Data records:
'''

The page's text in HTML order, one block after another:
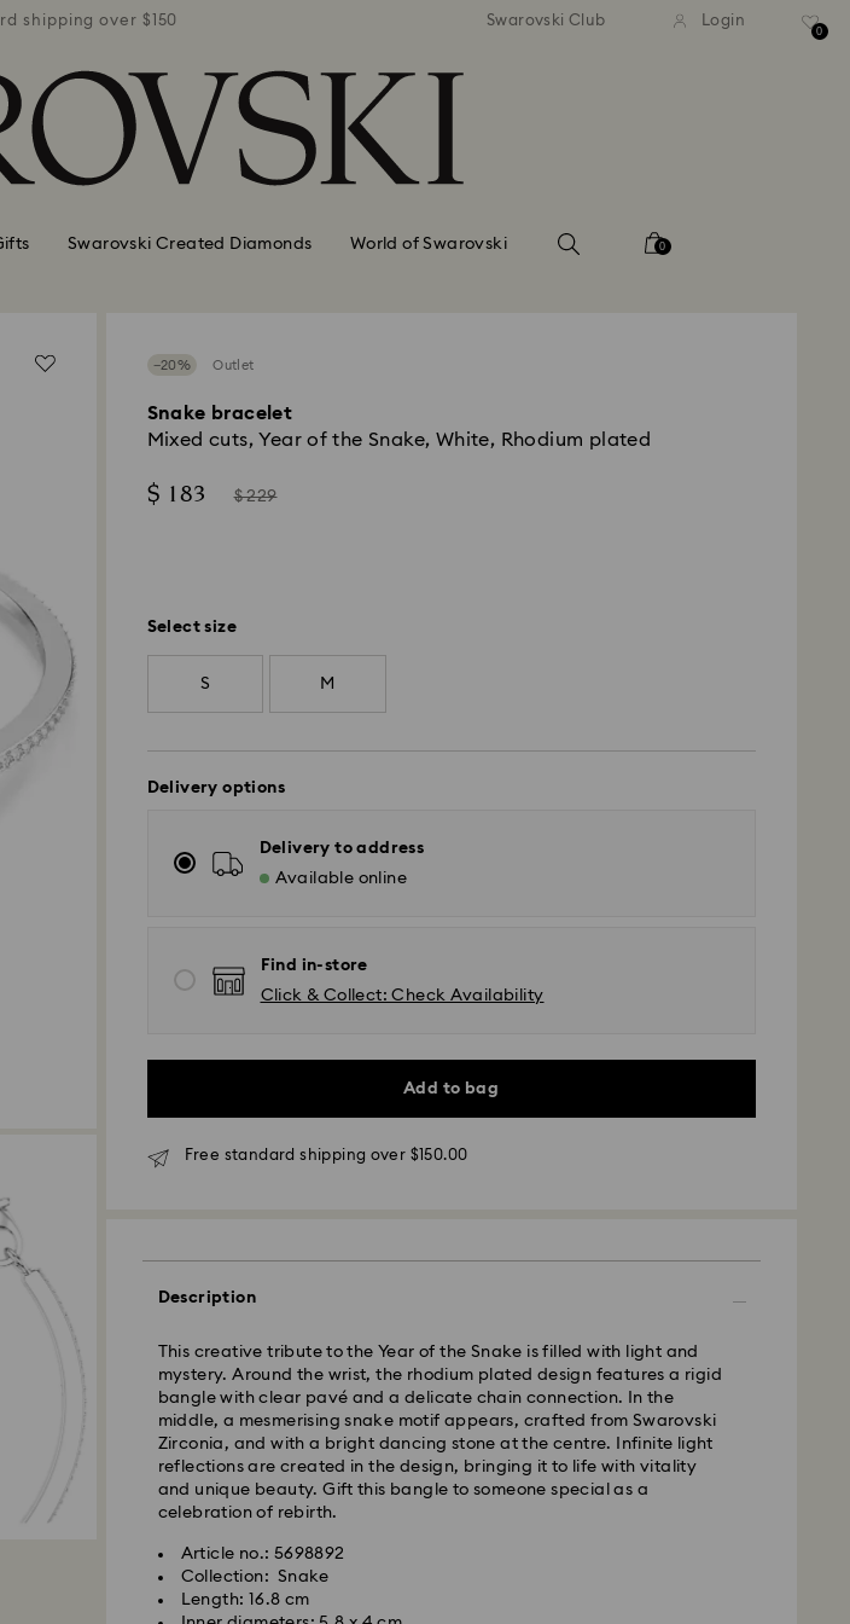
shipping over $150 Free standard shipping over $150 Free standard shipping
Swarovski Club Login
0
Swarovski Created Diamonds World of Swarovski 0
−20% Outlet
Snake bracelet
Mixed cuts, Year of the Snake, White, Rhodium plated
Now
$ 183
Instead
$ 229
Select size
S M
Delivery options
Delivery to address
Available online
Find in-store
Click & Collect: Check Availability
Add to bag
Free standard shipping over $150.00
Description
This creative tribute to the Year of the Snake is filled with light and
mystery. Around the wrist, the rhodium plated design features a rigid
bangle with clear pavé and a delicate chain connection. In the
middle, a mesmerising snake motif appears, crafted from Swarovski
Zirconia, and with a bright dancing stone at the centre. Infinite light
reflections are created in the design, bringing it to life with vitality
and unique beauty. Gift this bangle to someone special as a
celebration of rebirth.
Article no.: 5698892
Collection: Snake
Length: 16.8 cm
Orders placed from Monday to Friday by 11:00AM EST will be
Standard delivery time: 2-5 business days after processing and
shipping
East Coast: 2-3 days
West Coast: 3-5 days
Standard shipping cost: CAD 10.95
Orders placed on weekends and national holidays will be processed
and shipped the following business day.
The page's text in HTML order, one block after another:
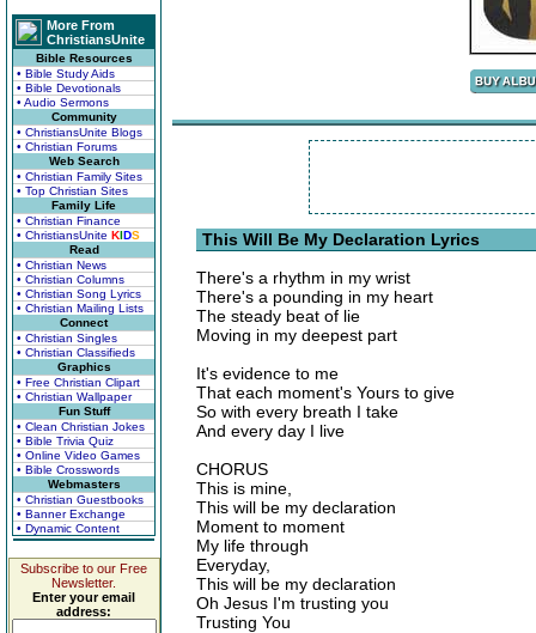
More From
ChristiansUnite
Bible Resources
• Bible Study Aids
• Bible Devotionals
• Audio Sermons
Community
• ChristiansUnite Blogs
• Christian Forums
Web Search
• Christian Family Sites
• Top Christian Sites
Family Life
• Christian Finance
• ChristiansUnite KIDS
Read
• Christian News
• Christian Columns
• Christian Song Lyrics
• Christian Mailing Lists
Connect
• Christian Singles
• Christian Classifieds
Graphics
• Free Christian Clipart
• Christian Wallpaper
Fun Stuff
• Clean Christian Jokes
• Bible Trivia Quiz
• Online Video Games
• Bible Crosswords
Webmasters
• Christian Guestbooks
• Banner Exchange
• Dynamic Content
Subscribe to our Free
Newsletter.
Enter your email
address:
This Will Be My Declaration Lyrics
There's a rhythm in my wrist
There's a pounding in my heart
The steady beat of lie
Moving in my deepest part
It's evidence to me
That each moment's Yours to give
So with every breath I take
And every day I live
CHORUS
This is mine,
This will be my declaration
Moment to moment
My life through
Everyday,
This will be my declaration
Oh Jesus I'm trusting you
Trusting You
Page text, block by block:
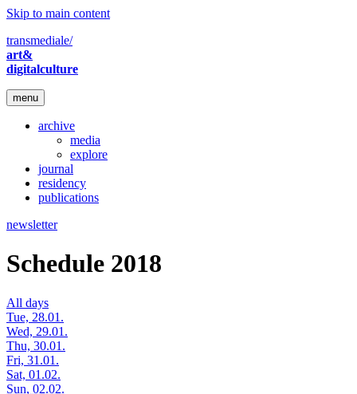
Skip to main content
transmediale/
art&
digitalculture
menu
archive
media
explore
journal
residency
publications
newsletter
Schedule 2018
All days
Tue, 28.01.
Wed, 29.01.
Thu, 30.01.
Fri, 31.01.
Sat, 01.02.
Sun, 02.02.
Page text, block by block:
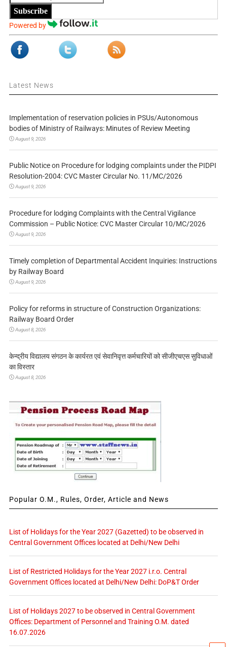
Subscribe
Powered by
Latest News
Implementation of reservation policies in PSUs/Autonomous
bodies of Ministry of Railways: Minutes of Review Meeting
August 9, 2026
Public Notice on Procedure for lodging complaints under the PIDPI
Resolution-2004: CVC Master Circular No. 11/MC/2026
August 9, 2026
Procedure for lodging Complaints with the Central Vigilance
Commission – Public Notice: CVC Master Circular 10/MC/2026
August 9, 2026
Timely completion of Departmental Accident Inquiries: Instructions
by Railway Board
August 9, 2026
Policy for reforms in structure of Construction Organizations:
Railway Board Order
August 8, 2026
केन्द्रीय विद्यालय संगठन के कार्यरत एवं सेवानिवृत्त कर्मचारियों को सीजीएचएस सुविधाओं
का विस्तार
August 8, 2026
Popular O.M., Rules, Order, Article and News
List of Holidays for the Year 2027 (Gazetted) to be observed in
Central Government Offices located at Delhi/New Delhi
List of Restricted Holidays for the Year 2027 i.r.o. Central
Government Offices located at Delhi/New Delhi: DoP&T Order
List of Holidays 2027 to be observed in Central Government
Offices: Department of Personnel and Training O.M. dated
16.07.2026
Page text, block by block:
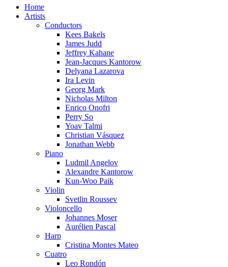
Home
Artists
Conductors
Kees Bakels
James Judd
Jeffrey Kahane
Jean-Jacques Kantorow
Delyana Lazarova
Ira Levin
Georg Mark
Nicholas Milton
Enrico Onofri
Perry So
Yoav Talmi
Christian Vásquez
Jonathan Webb
Piano
Ludmil Angelov
Alexandre Kantorow
Kun-Woo Paik
Violin
Svetlin Roussev
Violoncello
Johannes Moser
Aurélien Pascal
Harp
Cristina Montes Mateo
Cuatro
Leo Rondón

'''

* YOUR GOAL *
Exactly how many lines in the data above hold "Offices"? State that number only.

* WRITTEN SOLUTION *
3